霊力操作も封じられ、炎は止まった。咲も急いで離れて様子を見る。何とも軽快な一撃であった、來花の腹部は焼けただれ、普通の人間なら即死レベルに高まっている。

こんな事で死なないとは理解している。だが別に殺害と今の攻撃がそう遠い訳でも無い。この炎の威力は絶大だ。喉元にでも放射すれば発動帯は完全に破壊され簡単に殺せるはずなのだ。
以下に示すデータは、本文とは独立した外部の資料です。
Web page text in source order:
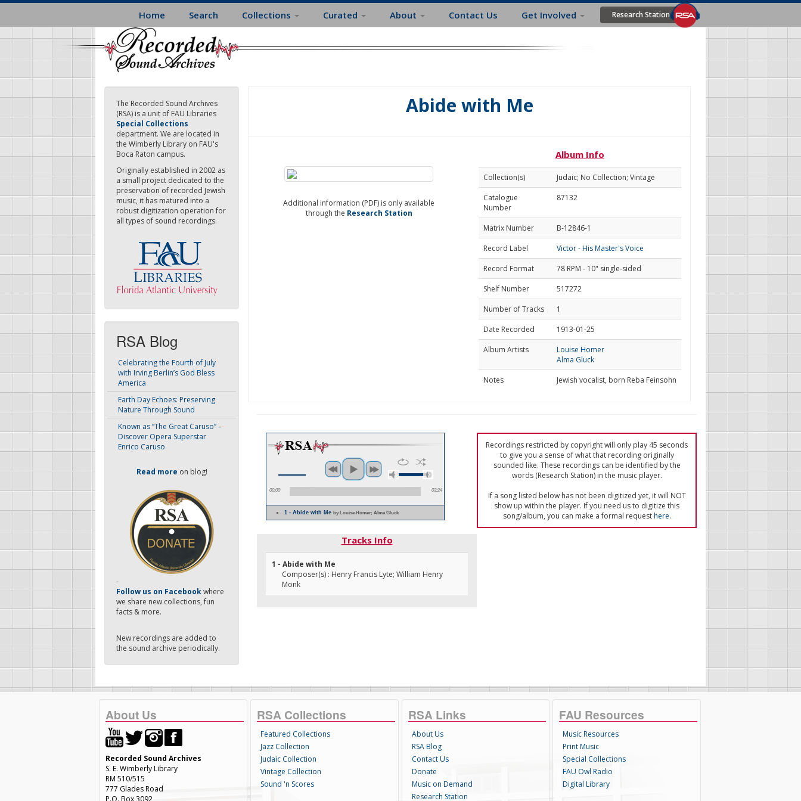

ただ発動帯は命と同じレベルに重要な部位、そう易々と狙わせてくれるはずがない。その証拠に先程の攻撃の寸前、來花は突き立てられたのが喉元では無いと察知したと同時に反撃の詠唱をやめたからだ。もっともその詠唱とはまだ口を開く段階であったのだが。


『呪術・羅針盤』


思っていた以上に猶予を与える隙は無い様子なので、もう決めにかかる。それを見た咲は内心ニヤリと微笑みながら、表では表情を一切崩さず冷たい目線で動きを追う。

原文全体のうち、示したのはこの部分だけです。